The FCC was successful in vacating the “Eight Voices Rule,” as well as remove a ban on owning a local TV station and newspaper in the same market.

Local media is caught between a rock and a hard place. There is a very real fear that loosening the ownership rules could lead to a massive wave of consolidation, led by already large station groups like Sinclair, which has been accused of having an openly partisan bias toward conservatives. At the same time, broadcasters, particularly stations in small markets that aren’t owned by one of the major station groups, are wary of going under because they’ve been elbowed out of the advertising market by larger, nationwide players.

The concern among those wary of further media consolidation is that successfully vacating the “Eight Voices Rule” could give the FCC precedent to eventually throw out the Top 4 rule. Proponents of relaxing ownership rules argue they are badly outdated.

A Democrat-led commission will be much more likely to reign in any future consolidation much more than a Republican majority. Additionally, Biden’s FTC chair has signaled she will take a much harder stance on anticompetitive and antitrust behavior.

Section 230

Section 230, which gives social media companies all kinds of legal protections, has been put on the back burner since Biden’s victory over Trump.

Last year, Trump ordered the FCC to review Section 230, which was at best legally dubious.
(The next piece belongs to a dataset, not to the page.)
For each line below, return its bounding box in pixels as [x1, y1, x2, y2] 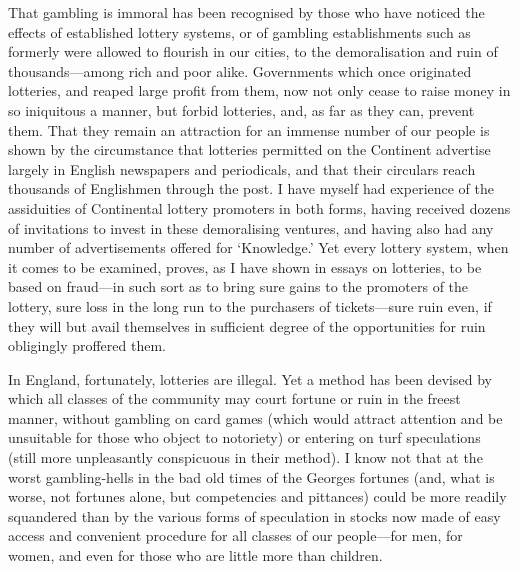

Section 230, which was enacted in 1996, is also the legal shield that safeguards tech companies from being sued for what its users post. If Section 230 were to be curtailed or changed, it could become a major liability for Twitter, Facebook and Google-owned YouTube.

But it is legally questionable whether the FCC can really do anything to change Section 230.

“They’ve asked an agency over which the president has control over, the Commerce Department, to petition the FCC, an independent agency over which he has no control,” Olivier Sylvain, a law professor at Fordham University, told TheWrap last year. “And the only way we evaluate what the FCC can do is by looking at the statute, which is written by Congress, and Section 230 does not set out any authority for the FCC to interpret Section 230.”

But even if it’s not in the same that Trump wanted, Section 230 and the FCC’s role in it will likely be a major topic as social media companies face intensifying scrutiny from Congress.